Selasa, 21 Oktober 2025

Setahun Prabowo-Gibran, Akademisi Unair Mencatat Ada Berbagai Problem di Sektor Kesehatan

Laporan oleh Wildan Pratama
Bagikan
Prabowo Subianto calon Presiden Terpilih memberikan keterangan di Gedung KPU RI, Jakarta Pusat, Rabu (24/4/2024). Foto: Farid suarasurabaya.net

Roda pemerintahan Prabowo Subianto-Gibran Rakabuming Raka Presiden dan Wakil Presiden RI sudah berjalan selama satu tahun. Sejumlah prorgam kerja telah dijalankan, sebagian menunjukkan kemajuan. Tapi, ada yang perlu penyempurnaan seperti program kerja di bidang kesehatan.

Dokter Ari Baskoro Pengajar Senior Divisi Alergi-Imunologi Klinik, Departemen Ilmu Penyakit Dalam Fakultas Kesehatan Universitas Airlangga menilai,
pelantikan Benjamin Paulus Octavianus sebagai Wakil Menteri Kesehatan (Wamenkes) baru Kabinet Merah-Putih (KMP) memicu spekulasi.
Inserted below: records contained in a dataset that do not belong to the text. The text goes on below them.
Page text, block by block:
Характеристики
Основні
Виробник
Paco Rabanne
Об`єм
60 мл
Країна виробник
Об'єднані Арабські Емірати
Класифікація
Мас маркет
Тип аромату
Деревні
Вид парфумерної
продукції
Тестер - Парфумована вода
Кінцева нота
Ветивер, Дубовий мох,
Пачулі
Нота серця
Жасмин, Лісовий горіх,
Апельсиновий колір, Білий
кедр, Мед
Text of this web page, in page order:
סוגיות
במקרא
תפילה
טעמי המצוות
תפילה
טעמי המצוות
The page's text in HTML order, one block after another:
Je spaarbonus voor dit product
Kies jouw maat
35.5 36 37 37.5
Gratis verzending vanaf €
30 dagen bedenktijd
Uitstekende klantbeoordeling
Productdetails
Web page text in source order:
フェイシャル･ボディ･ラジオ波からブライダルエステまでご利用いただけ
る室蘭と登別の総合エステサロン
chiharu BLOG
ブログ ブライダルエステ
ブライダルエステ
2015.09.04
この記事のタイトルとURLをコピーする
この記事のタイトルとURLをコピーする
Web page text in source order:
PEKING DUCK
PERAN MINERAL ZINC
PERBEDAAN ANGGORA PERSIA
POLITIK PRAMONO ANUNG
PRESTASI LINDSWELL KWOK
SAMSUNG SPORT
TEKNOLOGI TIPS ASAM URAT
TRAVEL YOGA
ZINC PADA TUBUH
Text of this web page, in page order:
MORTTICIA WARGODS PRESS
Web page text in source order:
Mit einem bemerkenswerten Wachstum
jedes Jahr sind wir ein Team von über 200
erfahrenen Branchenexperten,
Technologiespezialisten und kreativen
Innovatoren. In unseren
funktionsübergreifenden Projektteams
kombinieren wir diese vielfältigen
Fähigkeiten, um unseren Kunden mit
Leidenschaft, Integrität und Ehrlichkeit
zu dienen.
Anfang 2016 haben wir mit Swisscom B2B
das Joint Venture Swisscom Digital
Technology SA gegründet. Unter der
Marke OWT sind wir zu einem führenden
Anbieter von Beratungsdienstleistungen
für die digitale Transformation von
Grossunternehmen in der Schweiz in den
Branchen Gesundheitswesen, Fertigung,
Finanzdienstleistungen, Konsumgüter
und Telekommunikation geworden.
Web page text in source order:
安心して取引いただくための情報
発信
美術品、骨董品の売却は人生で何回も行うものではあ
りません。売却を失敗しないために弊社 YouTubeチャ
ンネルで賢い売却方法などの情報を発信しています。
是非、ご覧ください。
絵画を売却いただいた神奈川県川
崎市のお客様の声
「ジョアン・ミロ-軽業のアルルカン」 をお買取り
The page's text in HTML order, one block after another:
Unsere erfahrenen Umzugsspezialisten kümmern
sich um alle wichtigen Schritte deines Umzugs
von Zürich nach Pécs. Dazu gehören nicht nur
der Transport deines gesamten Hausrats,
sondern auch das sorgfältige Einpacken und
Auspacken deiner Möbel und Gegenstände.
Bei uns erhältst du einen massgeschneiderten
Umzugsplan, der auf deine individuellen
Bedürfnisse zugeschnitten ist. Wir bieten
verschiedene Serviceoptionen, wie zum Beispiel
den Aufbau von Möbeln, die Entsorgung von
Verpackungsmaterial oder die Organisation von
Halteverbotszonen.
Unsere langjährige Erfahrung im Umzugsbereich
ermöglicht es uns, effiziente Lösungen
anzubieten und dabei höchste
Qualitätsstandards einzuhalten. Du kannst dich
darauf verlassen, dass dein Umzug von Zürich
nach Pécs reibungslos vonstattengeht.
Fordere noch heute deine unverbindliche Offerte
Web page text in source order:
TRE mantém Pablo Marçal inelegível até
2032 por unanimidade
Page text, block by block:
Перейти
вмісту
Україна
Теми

Menurutnya, pengangkatan Wamenkes baru menjadi sebuah paradoks di tengah isu efisiensi dan pengurangan dana transfer ke daerah (TKD).

“Di tengah isu efisiensi terkait keterbatasan fiskal, ditunjuknya Benjamin Paulus Octavianus memperlihatkan semakin gemuknya KMP. Bertambahnya anggaran operasional kementerian/pusat, menjadi paradoks dengan isu pengurangan dana TKD,” ucap Ari Baskoro dalam keterangannya, Senin (20/10/2025).
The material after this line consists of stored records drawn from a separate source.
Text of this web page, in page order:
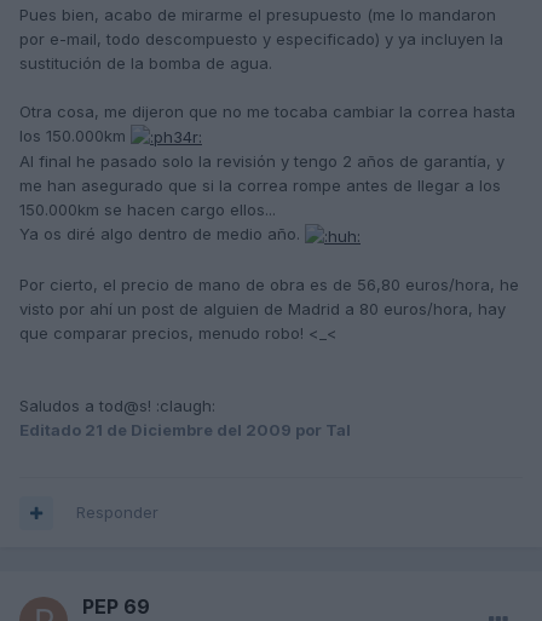
Pues bien, acabo de mirarme el presupuesto (me lo mandaron
por e-mail, todo descompuesto y especificado) y ya incluyen la
sustitución de la bomba de agua.
Otra cosa, me dijeron que no me tocaba cambiar la correa hasta
los 150.000km
Al final he pasado solo la revisión y tengo 2 años de garantía, y
me han asegurado que si la correa rompe antes de llegar a los
150.000km se hacen cargo ellos...
Ya os diré algo dentro de medio año.
Por cierto, el precio de mano de obra es de 56,80 euros/hora, he
visto por ahí un post de alguien de Madrid a 80 euros/hora, hay
que comparar precios, menudo robo! <_<
Saludos a tod@s! :claugh:
Editado 21 de Diciembre del 2009 por Tal
Responder
PEP 69
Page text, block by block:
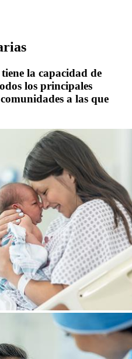
la capacidad de
los principales
a las que
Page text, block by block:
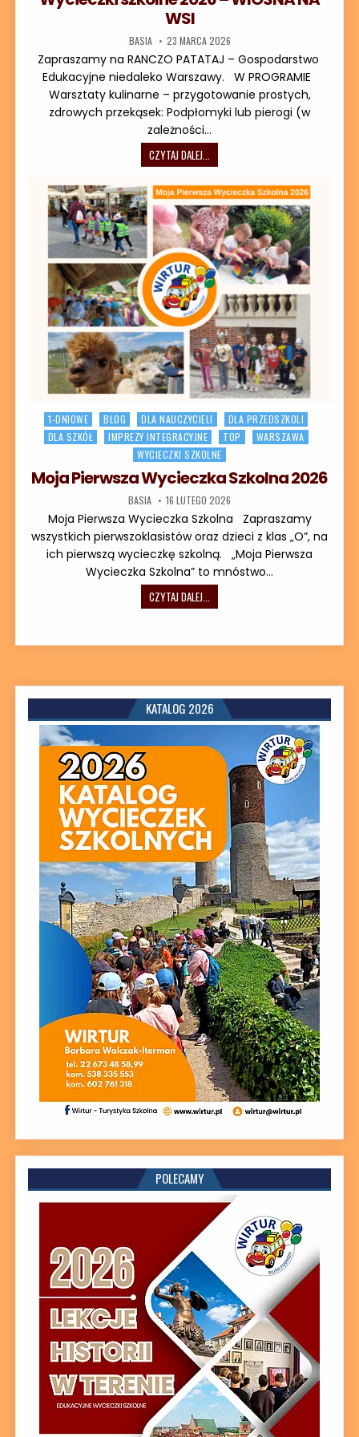
WSI
AUTOR:
BASIA DATA PUBLIKACJI:
23 MARCA 2026
Zapraszamy na RANCZO PATATAJ – Gospodarstwo
Edukacyjne niedaleko Warszawy. W PROGRAMIE
Warsztaty kulinarne – przygotowanie prostych,
zdrowych przekąsek: Podpłomyki lub pierogi (w
zależności…
CZYTAJ DALEJ...
Posted in
1-DNIOWE BLOG DLA NAUCZYCIELI
DLA PRZEDSZKOLI
DLA SZKÓŁ
IMPREZY INTEGRACYJNE TOP
WARSZAWA
WYCIECZKI SZKOLNE
Moja Pierwsza Wycieczka Szkolna 2026
AUTOR:
BASIA DATA PUBLIKACJI:
16 LUTEGO 2026
Moja Pierwsza Wycieczka Szkolna Zapraszamy
wszystkich pierwszoklasistów oraz dzieci z klas „O”, na
ich pierwszą wycieczkę szkolną. „Moja Pierwsza
Wycieczka Szkolna” to mnóstwo…
CZYTAJ DALEJ...
KATALOG 2026
POLECAMY
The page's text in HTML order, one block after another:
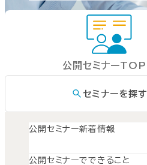
公開セミナーTOP
セミナーを探す
公開セミナー新着情報
公開セミナーでできること

Namun, Ari Baskoro menyebut pelantikan Wamenkes baru bukan tanpa alasan. Dia menilai Presiden memberi tugas khusus untuk mengakselerasi dan mensukseskan program makan bergizi gratis (MBG) dan eliminasi tuberkulosis (TB) pada tahun 2030. Dua program ini merupakan ambisi dan misi besar Asta Cita KMP.
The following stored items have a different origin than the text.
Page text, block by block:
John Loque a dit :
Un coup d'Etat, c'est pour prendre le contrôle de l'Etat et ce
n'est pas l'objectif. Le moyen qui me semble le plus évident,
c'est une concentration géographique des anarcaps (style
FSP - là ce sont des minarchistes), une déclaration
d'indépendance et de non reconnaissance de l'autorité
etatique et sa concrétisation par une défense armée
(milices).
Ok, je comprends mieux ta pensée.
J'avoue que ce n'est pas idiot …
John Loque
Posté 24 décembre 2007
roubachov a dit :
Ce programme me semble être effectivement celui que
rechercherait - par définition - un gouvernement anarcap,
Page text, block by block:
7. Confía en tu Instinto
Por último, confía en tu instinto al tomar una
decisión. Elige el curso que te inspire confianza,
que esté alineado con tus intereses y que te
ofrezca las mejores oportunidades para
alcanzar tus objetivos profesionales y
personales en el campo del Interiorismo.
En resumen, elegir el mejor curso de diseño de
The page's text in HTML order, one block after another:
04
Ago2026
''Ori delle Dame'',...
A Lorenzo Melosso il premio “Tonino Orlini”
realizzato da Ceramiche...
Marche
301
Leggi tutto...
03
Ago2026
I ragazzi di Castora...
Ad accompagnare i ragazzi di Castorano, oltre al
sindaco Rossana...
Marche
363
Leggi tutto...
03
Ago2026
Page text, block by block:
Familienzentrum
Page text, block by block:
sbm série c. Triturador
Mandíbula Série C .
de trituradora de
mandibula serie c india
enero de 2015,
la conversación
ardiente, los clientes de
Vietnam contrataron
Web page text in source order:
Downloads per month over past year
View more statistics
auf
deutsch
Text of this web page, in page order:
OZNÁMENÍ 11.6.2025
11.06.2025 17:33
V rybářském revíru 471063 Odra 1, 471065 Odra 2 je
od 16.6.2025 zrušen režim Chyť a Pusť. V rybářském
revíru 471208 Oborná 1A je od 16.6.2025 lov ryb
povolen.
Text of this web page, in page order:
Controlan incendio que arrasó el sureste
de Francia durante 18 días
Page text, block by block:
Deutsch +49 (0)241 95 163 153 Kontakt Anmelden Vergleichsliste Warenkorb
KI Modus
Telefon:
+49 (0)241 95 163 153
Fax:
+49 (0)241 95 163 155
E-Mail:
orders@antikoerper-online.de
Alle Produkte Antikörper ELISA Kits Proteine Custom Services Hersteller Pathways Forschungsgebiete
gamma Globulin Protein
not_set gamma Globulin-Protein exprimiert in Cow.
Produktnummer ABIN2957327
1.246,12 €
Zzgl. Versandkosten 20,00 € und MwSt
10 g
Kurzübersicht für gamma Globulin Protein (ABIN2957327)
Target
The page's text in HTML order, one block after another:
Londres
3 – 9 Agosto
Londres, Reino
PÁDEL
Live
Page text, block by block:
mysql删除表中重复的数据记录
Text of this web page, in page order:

“Ada relevansi timbal balik di antara kedua program itu. Mitigasi TB bukan persoalan sederhana. Malah bisa dibilang pelik dan melelahkan. Hubungannya erat dengan rendahnya tingkat pendidikan dan pengentasan kemiskinan. Sekitar 65 persen pengidapnya, beririsan dengan problem kemiskinan. Dampaknya, memantik masalah kurang gizi, intoleransi obat, komplikasi, dan fatalitas. Umumnya mereka menghuni rumah tidak layak, dengan sistem ventilasi yang buruk,” jelasnya.

Dalam catatannya, Ari Baskoro menemukan permasalahan dalam Program Makan Bergizi Gratis (MBG). Mulai dari eksekusi kebijakan yang tidak didukung prosedur standar operasional yang mapan dan tidak ada transparansi dalam realisasinya.

Di awal berjalannya program MBG, Ari Baskoro menyebut Satuan Pemenuhan Pelayanan Gizi (SPPG) yang membuat menu MBG tidak dilengkapi dengan Sertifikat Laik Higiene Sanitasi (SLHS) dan sertifikat halal. Menurutnya ada kesan uji coba dalam program ini.

“Seolah diselimuti tabir yang tidak mudah diakses publik. Payung hukumnya tidak dipersiapkan sejak awal. Kesan trial and error pun sulit terbantahkan. SPPG bekerja ibarat mengemudikan kendaraan, tanpa dibekali SIM dan etika berkendara,” tuturnya.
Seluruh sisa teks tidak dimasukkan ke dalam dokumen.